In Central Africa, critical minerals are a curse before they are a blessing. What makes this region the epicenter of a new extractive race?

The Central Africa region is mineral-rich but still largely unexplored. The Copperbelt, a geological area covering Zambia, part of Zimbabwe and southern Congo, is the historical mining area. That’s where industrial mining has been developed for colonial times. Copper and cobalt are so abundant in this area that the DRC is now the first producer of cobalt and the second producer of copper in the world. In addition to this historical mining area, gold and tin are abundant in the Great Lakes. The new extractive race is about the critical minerals and only a small part of the Central Africa mineral reserves has been industrially exploited.

The world wants “clean” energy—but often sources it through “dirty” politics. How do we break this cycle of resource hypocrisy in Africa?

For the past 20 years, there has been a lot of work to define good mining governance. The principles of mining good governance are well known: contract transparency, environment friendly mining techniques, traceability, local content for subcontracting, local transformation, local employment, civil society monitoring, etc. But implementing these principles remains very problematic. In most African countries, the conditions for implementation are not yet met and, from a business perspective, good governance costs more.

How do China, Russia, and Gulf States reshape the governance of mineral wealth in fragile States—and where do Western actors still matter?

In the African mining sector, China, Russia and Gulf states do not play in the same category. Chinese mining companies are playing a prominent role while Russia and Gulf states companies are minor investors. Gulf states companies are the newcomers while Russian companies are disinvesting. The western companies’ historical advantage has been seriously eroded by the Chinese competition (Zambia, DRC, Guinea, etc.) but the African governments now worry about China’s control of their mining sector.

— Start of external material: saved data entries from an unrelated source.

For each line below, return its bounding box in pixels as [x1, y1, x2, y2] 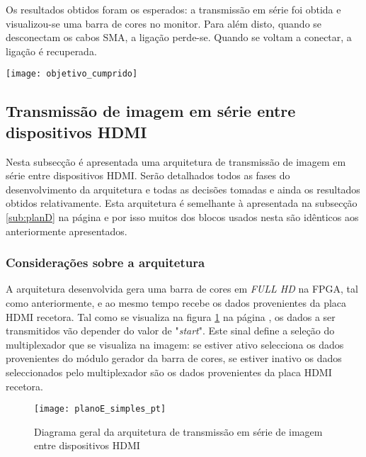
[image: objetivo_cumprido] [6, 69, 138, 79]
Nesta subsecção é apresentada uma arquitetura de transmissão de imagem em [6, 154, 346, 169]
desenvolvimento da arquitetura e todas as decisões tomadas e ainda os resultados [6, 181, 360, 196]
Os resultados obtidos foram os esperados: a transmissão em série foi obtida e [6, 2, 341, 16]
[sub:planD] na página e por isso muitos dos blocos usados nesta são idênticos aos [6, 210, 359, 224]
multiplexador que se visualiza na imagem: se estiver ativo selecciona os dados [6, 337, 344, 351]
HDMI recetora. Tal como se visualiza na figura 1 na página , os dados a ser [6, 309, 336, 324]
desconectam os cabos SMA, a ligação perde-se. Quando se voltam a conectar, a [6, 30, 352, 45]
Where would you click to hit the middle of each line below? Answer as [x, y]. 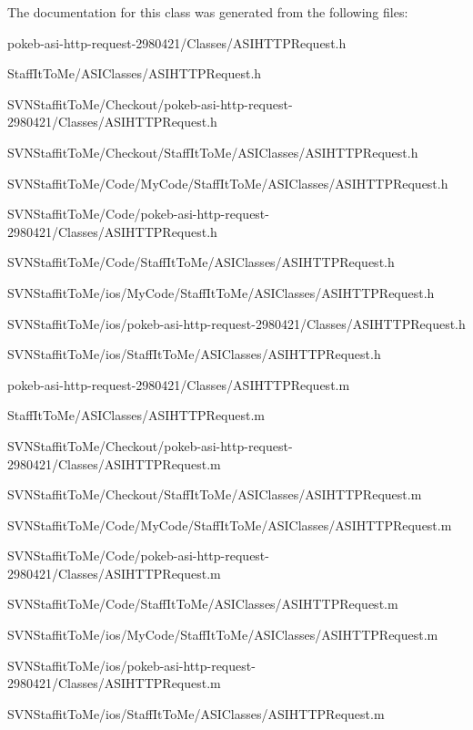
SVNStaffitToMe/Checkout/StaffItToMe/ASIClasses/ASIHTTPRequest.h [213, 152]
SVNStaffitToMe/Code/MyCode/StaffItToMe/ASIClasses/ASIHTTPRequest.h [228, 183]
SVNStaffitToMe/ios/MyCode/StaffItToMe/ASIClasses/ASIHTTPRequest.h [221, 292]
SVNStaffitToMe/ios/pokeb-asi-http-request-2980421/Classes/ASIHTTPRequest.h [236, 323]
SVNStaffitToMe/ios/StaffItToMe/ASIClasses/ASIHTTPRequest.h [194, 354]
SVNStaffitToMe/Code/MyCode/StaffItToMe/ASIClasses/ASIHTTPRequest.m [230, 524]
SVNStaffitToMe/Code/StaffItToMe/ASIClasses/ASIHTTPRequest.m [203, 604]
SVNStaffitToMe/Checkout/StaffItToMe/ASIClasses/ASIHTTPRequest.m [215, 494]
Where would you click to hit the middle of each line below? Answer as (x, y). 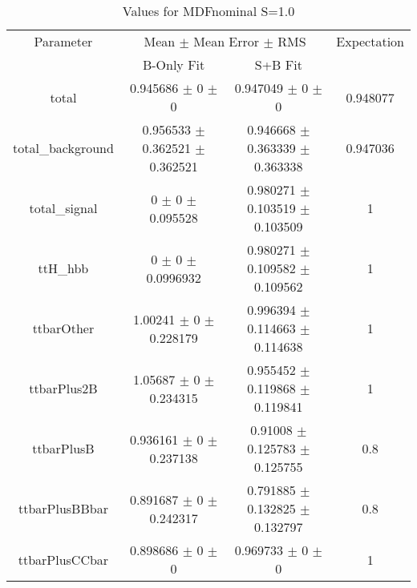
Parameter (63, 41)
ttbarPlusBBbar (63, 508)
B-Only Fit (174, 64)
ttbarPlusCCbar (63, 559)
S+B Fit (278, 64)
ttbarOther (63, 328)
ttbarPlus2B (63, 388)
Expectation (370, 41)
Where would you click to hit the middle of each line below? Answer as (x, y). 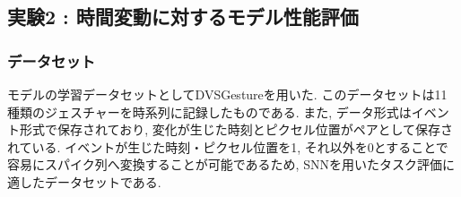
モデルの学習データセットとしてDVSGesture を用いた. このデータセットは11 (227, 94)
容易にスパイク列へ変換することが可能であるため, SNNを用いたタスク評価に (231, 164)
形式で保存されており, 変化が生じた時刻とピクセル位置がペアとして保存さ (236, 129)
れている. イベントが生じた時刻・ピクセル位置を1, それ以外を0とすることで (228, 146)
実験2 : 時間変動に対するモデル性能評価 (183, 17)
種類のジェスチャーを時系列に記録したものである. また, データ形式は (209, 111)
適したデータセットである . (84, 181)
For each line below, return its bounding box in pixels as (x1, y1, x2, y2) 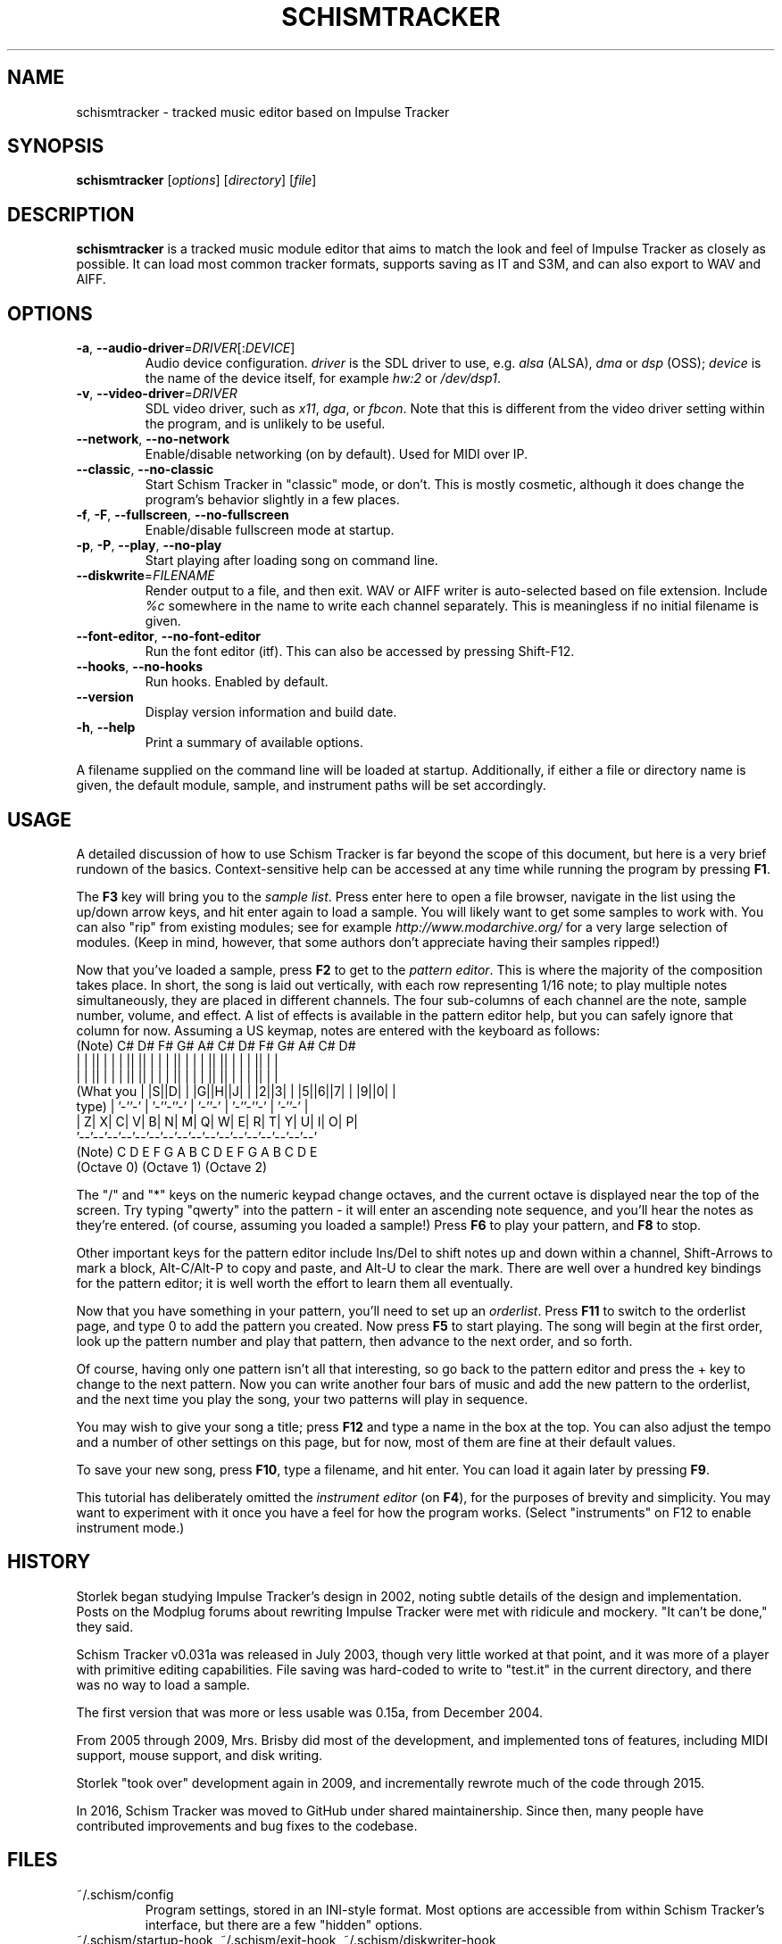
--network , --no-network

In the DRC and Guinea, they try to renegotiate the Chinese contracts.

Could African countries use their position to negotiate better terms—via regional blocs, national strategies, or company-level resistance?

When they realize that the market price is up and international competition is fierce, the African governments usually try to get more money. They usually talk about resource nationalism and use fiscal changes, contract renegotiations, export bans, expropriations, etc. The African governments own the mining rights, so they have a strong leverage over the mining companies. The problem is not whether they can negotiate better terms or not but who benefits from the mining rent…

Is there any credible pathway to processing or value-added production on the continent—or will Africa remain a supplier of raw materials?

Of course, the African governments all want to transform minerals and get more value. But industrialization is a long process as the South Africa economic history demonstrates. It requires several elements (qualified workforce, low-cost energy, long-term demand, etc.). The most likely economic scenario is that negative specialization of African countries as suppliers of raw materials will continue with some local pockets of industrial activities. In addition, the industrialization process will be made possible by foreign investment, so in its initial phase the industrialization will increase economic dependence.

What risks should companies and investors factor in when operating in this high-stakes geopolitical environment—beyond the usual “country risk” matrix?

In addition to the usual issues (domestic political change, geopolitical troubles and security), the companies and investors should think about the dynamics of their business relations in the host country and their exit strategies. Although mining is a long-term business, very few companies do prospective studies. And when they do, they only try to identify future problems and threats. They do not anticipate how their economic activity will change the local and national (sometimes regional) balance of power in the long run. In addition, it is also important to exit gracefully.

ABOUT THIERREY VIRCOULON

Thierry Vircoulon is an independent consultant and has been affiliated with Ifri (the French Institute of International Relations) since 2006. He coordinates Ifri’s Observatory of Central and Southern Africa and collaborates with the Global Initiative against Transnational Organized Crime (South Africa). For the past 20 years, his work has focused on conflicts, security issues, and governance in Africa. He is the author of several books on South Africa and the Democratic Republic of Congo.

A graduate of the École Nationale d’Administration and the Sorbonne, Thierry Vircoulon has taught a master's-level course on security challenges in Sub-Saharan Africa at Sciences Po. He has also worked for the French Ministry of Foreign Affairs and the European Commission on the African continent, notably in South Africa, Kenya, and the Democratic Republic of Congo.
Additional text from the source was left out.